Please repeat the lines below exactly. Begin with the line containing "詳細は第5章で説明する． 表 [table:compare_feat]" and go on through the line containing "第3章で述べたクラスタリングに使用する特徴量を比較するために，それぞれの".

*** Dataset content Section Begins ***

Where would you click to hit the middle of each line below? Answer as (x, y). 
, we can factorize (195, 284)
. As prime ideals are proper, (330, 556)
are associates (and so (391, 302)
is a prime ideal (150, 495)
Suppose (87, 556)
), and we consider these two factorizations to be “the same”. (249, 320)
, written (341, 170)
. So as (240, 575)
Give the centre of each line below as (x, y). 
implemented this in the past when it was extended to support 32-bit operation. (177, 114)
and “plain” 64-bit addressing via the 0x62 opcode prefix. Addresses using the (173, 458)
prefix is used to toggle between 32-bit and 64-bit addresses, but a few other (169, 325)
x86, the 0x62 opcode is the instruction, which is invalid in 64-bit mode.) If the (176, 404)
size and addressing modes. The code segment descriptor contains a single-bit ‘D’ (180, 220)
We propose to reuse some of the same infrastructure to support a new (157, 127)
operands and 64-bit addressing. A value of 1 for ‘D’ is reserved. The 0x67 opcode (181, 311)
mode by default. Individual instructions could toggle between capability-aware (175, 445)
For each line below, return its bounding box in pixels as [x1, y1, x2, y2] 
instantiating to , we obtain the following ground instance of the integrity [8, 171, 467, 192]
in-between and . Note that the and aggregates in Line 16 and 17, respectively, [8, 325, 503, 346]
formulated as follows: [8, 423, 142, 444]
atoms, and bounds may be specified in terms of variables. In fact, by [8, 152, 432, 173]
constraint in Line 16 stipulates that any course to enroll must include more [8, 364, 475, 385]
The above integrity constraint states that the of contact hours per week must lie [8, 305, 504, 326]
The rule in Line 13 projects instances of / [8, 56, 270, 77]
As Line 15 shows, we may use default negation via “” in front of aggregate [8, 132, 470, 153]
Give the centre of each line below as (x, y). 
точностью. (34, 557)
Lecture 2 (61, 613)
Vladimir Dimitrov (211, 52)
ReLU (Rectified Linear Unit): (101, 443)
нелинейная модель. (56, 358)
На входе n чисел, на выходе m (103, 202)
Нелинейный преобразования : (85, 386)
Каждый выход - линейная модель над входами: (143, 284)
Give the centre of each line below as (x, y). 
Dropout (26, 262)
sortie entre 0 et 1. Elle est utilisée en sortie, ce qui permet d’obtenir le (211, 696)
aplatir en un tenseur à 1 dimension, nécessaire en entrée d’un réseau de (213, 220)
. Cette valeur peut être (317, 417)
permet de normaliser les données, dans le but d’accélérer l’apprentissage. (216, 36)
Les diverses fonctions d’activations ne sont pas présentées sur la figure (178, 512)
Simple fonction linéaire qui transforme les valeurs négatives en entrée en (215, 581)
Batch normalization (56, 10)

*** Dataset content Section Ends ***
*** Dataset content Section Begins ***

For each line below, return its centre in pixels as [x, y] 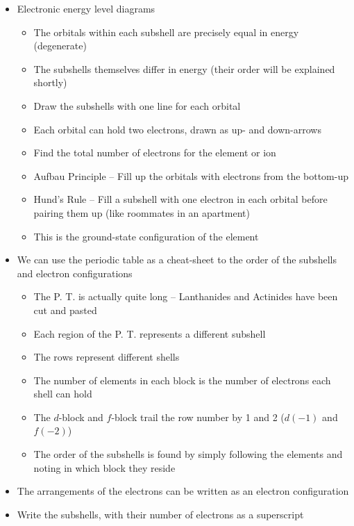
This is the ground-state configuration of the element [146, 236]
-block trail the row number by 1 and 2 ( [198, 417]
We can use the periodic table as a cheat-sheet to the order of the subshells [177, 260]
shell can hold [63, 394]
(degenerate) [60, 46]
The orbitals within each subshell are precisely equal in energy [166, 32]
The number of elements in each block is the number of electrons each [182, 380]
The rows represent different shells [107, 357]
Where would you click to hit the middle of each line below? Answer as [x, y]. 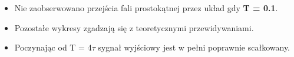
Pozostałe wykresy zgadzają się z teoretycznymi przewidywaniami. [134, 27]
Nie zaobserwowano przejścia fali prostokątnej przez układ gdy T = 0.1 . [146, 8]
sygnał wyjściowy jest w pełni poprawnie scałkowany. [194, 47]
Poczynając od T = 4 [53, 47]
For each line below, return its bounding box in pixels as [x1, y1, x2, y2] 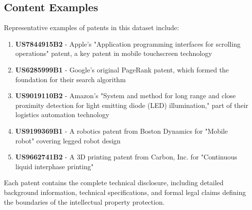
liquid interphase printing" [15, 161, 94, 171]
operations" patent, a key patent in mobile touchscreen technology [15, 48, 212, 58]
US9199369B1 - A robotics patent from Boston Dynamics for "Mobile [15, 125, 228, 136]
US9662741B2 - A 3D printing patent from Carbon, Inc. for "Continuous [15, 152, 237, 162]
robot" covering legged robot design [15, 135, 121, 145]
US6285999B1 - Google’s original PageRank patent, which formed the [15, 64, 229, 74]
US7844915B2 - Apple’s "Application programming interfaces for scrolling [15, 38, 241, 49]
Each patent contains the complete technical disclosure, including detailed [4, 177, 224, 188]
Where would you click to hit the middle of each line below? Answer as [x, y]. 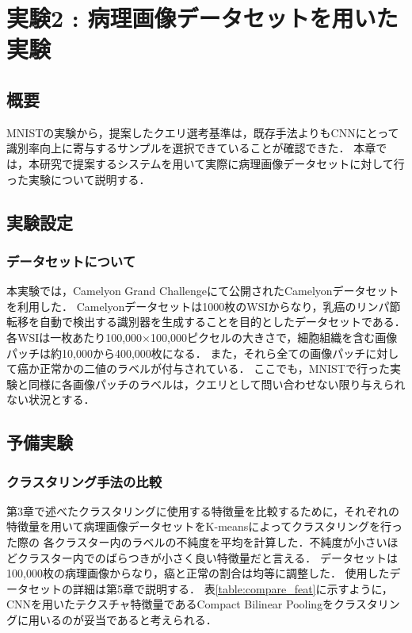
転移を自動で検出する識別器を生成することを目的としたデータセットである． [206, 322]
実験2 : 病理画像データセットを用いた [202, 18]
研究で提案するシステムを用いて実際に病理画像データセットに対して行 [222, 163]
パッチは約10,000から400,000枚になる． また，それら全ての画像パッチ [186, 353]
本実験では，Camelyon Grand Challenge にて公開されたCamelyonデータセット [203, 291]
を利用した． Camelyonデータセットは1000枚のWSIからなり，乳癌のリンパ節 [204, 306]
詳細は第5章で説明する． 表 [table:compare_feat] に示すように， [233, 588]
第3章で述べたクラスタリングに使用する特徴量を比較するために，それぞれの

*** Dataset content Section Ends ***

Exercise answer:
詳細は第5章で説明する． 表 [table:compare_feat] に示すように， [233, 588]
第3章で述べたクラスタリングに使用する特徴量を比較するために，それぞれの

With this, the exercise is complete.